*WHAT YOU HAVE TO DO*: An exact copy of the records below is needed, with every picture left out.

=== MATERIAL PROVIDED ===

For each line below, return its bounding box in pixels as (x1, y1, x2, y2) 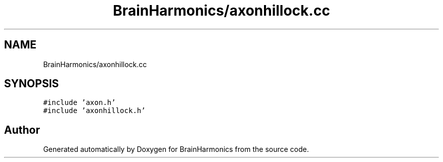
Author (4, 123, 40, 136)
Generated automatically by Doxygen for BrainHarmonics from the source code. (43, 145, 309, 154)
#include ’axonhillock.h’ (43, 106, 146, 115)
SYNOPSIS (4, 77, 59, 90)

===

*RESPONSE FOR THIS EXERCISE*:
For each line below, return its bounding box in pixels as (x1, y1, x2, y2) 
Author (4, 123, 40, 136)
Generated automatically by Doxygen for BrainHarmonics from the source code. (43, 145, 309, 154)
#include ’axonhillock.h’ (43, 106, 146, 115)
SYNOPSIS (4, 77, 59, 90)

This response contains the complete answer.